I have experience in them all. But who am I today? Neither. Not because I have no knowledge, or it’s too limited. This lies in different paradigm, outside of it. I’m a much more complex creature. And I think even the most hardcore programmer, the one who thinks of oneself as one since their early days (e.g. since teens till elderly age), I think they cannot truly call themselves just a programmer. It’s all is an over simplification. It may be useful to dumb down things in our resumes, but it’s of no use to dumb down us for ourselves. It’s a bad service.
I think freeing up from these limits makes sense. But it feels difficult to let go. To stop perceiving myself as such and such, to try something completely new.
Pain
I’m afraid of pain since my early childhood.

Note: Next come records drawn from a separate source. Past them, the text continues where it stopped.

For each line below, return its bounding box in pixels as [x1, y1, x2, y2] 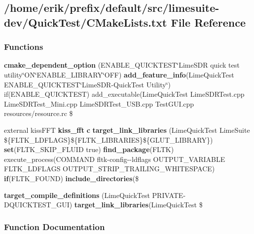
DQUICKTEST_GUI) [4, 199, 73, 210]
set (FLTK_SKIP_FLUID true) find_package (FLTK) [4, 144, 174, 155]
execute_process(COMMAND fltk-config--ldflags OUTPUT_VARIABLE [4, 154, 225, 164]
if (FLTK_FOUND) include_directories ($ [4, 173, 139, 183]
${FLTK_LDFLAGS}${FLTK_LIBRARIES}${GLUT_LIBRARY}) [4, 134, 213, 145]
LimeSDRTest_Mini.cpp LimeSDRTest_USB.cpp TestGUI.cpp [4, 98, 194, 109]
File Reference [171, 14, 246, 30]
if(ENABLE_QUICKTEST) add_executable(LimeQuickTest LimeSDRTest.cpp [4, 89, 245, 99]
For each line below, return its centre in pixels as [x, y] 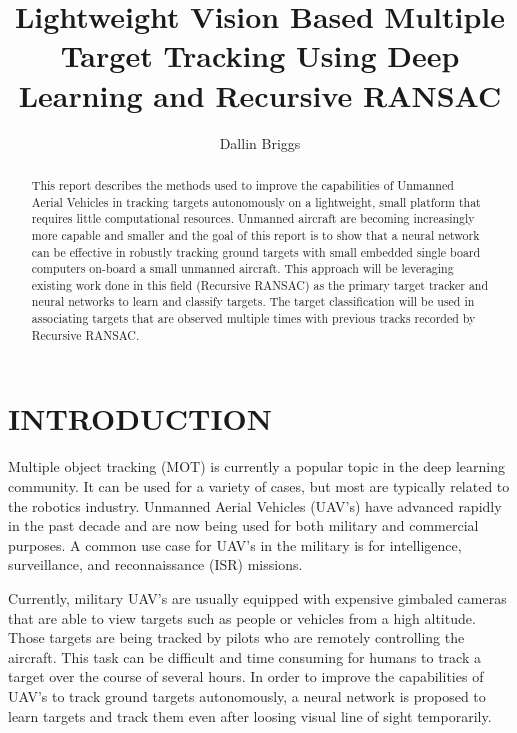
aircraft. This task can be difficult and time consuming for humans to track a [244, 656]
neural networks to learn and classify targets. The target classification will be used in [253, 301]
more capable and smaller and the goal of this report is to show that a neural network [255, 234]
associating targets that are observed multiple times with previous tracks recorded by [253, 318]
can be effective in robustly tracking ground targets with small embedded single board [256, 251]
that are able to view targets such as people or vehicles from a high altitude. [242, 617]
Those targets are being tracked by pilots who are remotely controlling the [236, 637]
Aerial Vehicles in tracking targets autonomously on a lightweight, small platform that [256, 201]
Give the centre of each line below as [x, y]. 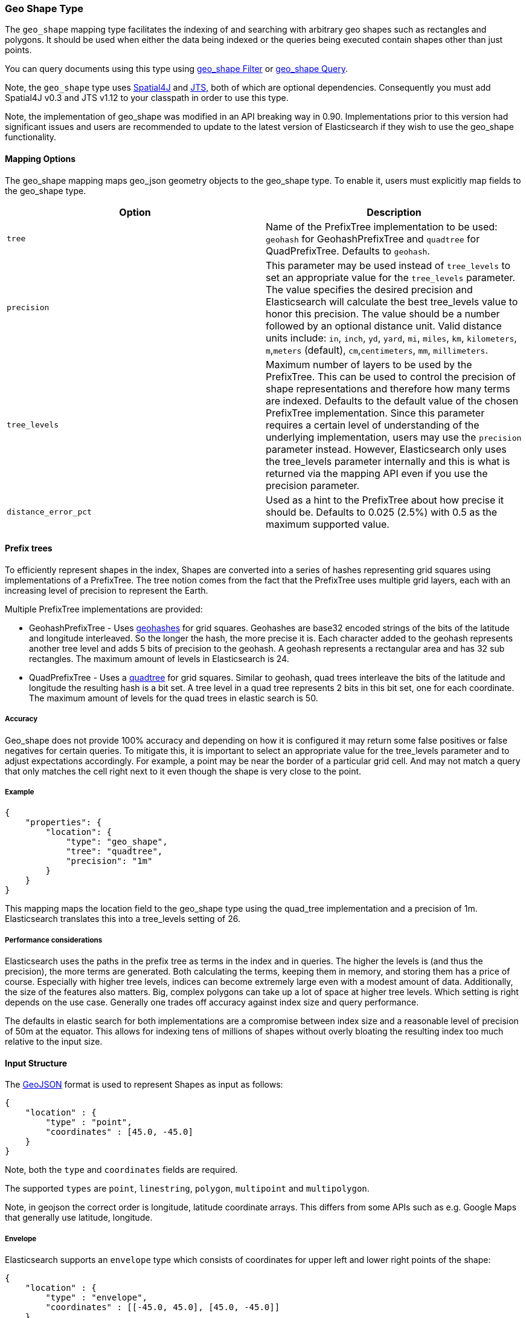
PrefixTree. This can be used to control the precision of [391, 376]
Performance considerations [54, 940]
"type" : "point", [89, 1122]
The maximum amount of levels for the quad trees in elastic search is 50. [174, 698]
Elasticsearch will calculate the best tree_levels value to [392, 301]
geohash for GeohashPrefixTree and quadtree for [373, 239]
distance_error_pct [49, 512]
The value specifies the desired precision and [369, 289]
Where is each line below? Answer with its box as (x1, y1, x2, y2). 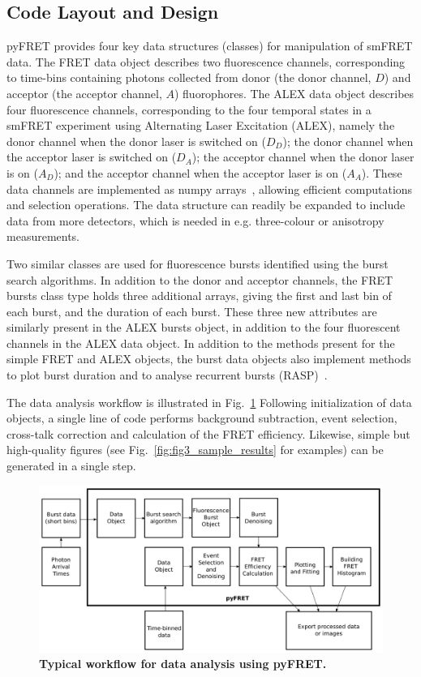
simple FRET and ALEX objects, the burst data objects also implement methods (6, 350, 411, 367)
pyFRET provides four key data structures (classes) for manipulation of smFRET (6, 37, 413, 54)
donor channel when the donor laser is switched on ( (6, 132, 267, 149)
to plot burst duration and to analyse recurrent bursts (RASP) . (6, 366, 328, 383)
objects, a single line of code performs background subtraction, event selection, (6, 409, 397, 426)
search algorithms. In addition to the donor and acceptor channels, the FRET (6, 271, 393, 288)
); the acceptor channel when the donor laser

I’m a dark something karate belt owner. It’s violet or green, whatever is better, I won’t recall. I spent 5 or so years of endless practice, missing a couple of trainings over all these years. I attended only one competition, because we had no money for that, and I never asked my mum about this privilege. She kept telling me I don’t need it, and I should stop. I quit after some serious trauma (100 push-ups within one attempt). I couldn’t bend my primary right hand for months. But I quit because she finally broke me. It’s her money who paid for me, after all. Who am I to ask this woman for something?

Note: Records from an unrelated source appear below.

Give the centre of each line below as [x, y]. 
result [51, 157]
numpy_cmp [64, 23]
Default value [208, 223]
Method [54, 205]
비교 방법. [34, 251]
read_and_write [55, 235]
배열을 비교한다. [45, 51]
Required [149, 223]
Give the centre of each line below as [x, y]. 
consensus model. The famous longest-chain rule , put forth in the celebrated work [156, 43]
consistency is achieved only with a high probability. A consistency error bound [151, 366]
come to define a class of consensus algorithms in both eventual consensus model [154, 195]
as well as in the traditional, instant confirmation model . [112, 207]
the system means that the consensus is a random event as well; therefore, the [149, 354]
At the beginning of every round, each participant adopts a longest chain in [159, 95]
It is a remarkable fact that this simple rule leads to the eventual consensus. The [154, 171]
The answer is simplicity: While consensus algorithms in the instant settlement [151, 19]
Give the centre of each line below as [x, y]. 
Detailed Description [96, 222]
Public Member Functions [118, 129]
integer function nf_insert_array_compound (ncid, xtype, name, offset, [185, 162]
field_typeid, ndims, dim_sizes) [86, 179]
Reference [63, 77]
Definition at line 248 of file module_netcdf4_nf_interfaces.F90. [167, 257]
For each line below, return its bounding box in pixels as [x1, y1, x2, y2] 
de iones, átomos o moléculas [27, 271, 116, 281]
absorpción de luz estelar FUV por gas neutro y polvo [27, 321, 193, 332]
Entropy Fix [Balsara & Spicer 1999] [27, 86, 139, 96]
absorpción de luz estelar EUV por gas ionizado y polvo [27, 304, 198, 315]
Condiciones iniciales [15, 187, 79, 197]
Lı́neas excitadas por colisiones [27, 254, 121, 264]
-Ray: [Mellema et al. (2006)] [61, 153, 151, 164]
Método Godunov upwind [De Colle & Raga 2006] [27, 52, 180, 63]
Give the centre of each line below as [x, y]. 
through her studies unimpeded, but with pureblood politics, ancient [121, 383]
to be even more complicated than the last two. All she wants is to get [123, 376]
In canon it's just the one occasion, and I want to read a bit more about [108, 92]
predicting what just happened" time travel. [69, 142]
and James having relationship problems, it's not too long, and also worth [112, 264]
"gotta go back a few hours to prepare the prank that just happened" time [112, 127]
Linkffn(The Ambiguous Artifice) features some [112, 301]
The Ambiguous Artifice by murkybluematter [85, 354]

I could make this conclusion hundreds of push-ups is something dangerous to do. But It’s not. It’s dangerous to do only if you had no training. Some ten years later I did hundreds of push-ups within one training session, without any trainer, completely on my own. I had over hundred of push-ups within one attempt, and I had five or six of them with two minutes rests. It’s half a thousand of push-ups within 15 minutes. It’s pretty impressive! But I never thought of it up to this very moment. It’s over ten years since then by now.
Back then, I embraced physical pain. It’s been so difficult mentally, I thought if I’d die doing this, I don’t mind. I wanted to feel physical pain, and for it to be louder than my other pain. It wasn’t, but I was at the peak of my physical health. Hell, I was strong!
That one competition. I was so terrified of that fat guy I duelled with! I was fat too, but I was the lightest of my mass. He was very slow to move. Yet, I lost because I had no experience in competitions. And I was afraid. Of him, of pain. Of myself too, probably.
But back in school, there were guys who tried to beat me. And hell, I could crippled them! In a real fight, I wasn’t even afraid, I was so angry, I knew I could kill. I had no stoppers in me. I did my very best to not end up in fucking Russian prison. Otherwise, I’d surely kill some Russians during my school years. I won’t even regret it by now. (Not that it’s too late to start killing Russians, you know. They are attacking us here, after all. Fucking slaves.)
But my point is. I’ve been afraid of pain as long as I can remember myself. My pain tolerance is very low, even the smallest amount of pain feels very intense. (I won’t be able to give birth, you women may despise me for it. But you know what! I’m not going to go through labours, sorry!)
However, I like pain. Not in a masochistic way, that’s not what I mean. Well, not sexually, I mean. Rather, I like muscle pain. I’m not a body builder, and my 35 yo body is rather disgusting at this point. Even by my body positive low standards.
Yet, I think that’s something stemming from not knowing thyself well enough.
So, again. With this clumsy attempt at thinking, I think, I’d like to find some algorithm, to build some system of discarding old beliefs, and rebuild.
Sometimes, I just feel it within hands reach—
So we beat on, boats against the current, borne back ceaselessly into the past.
Took me an hour to write this from my iPhone. Should have taken my MacBook, and be done with this within 15 minutes instead.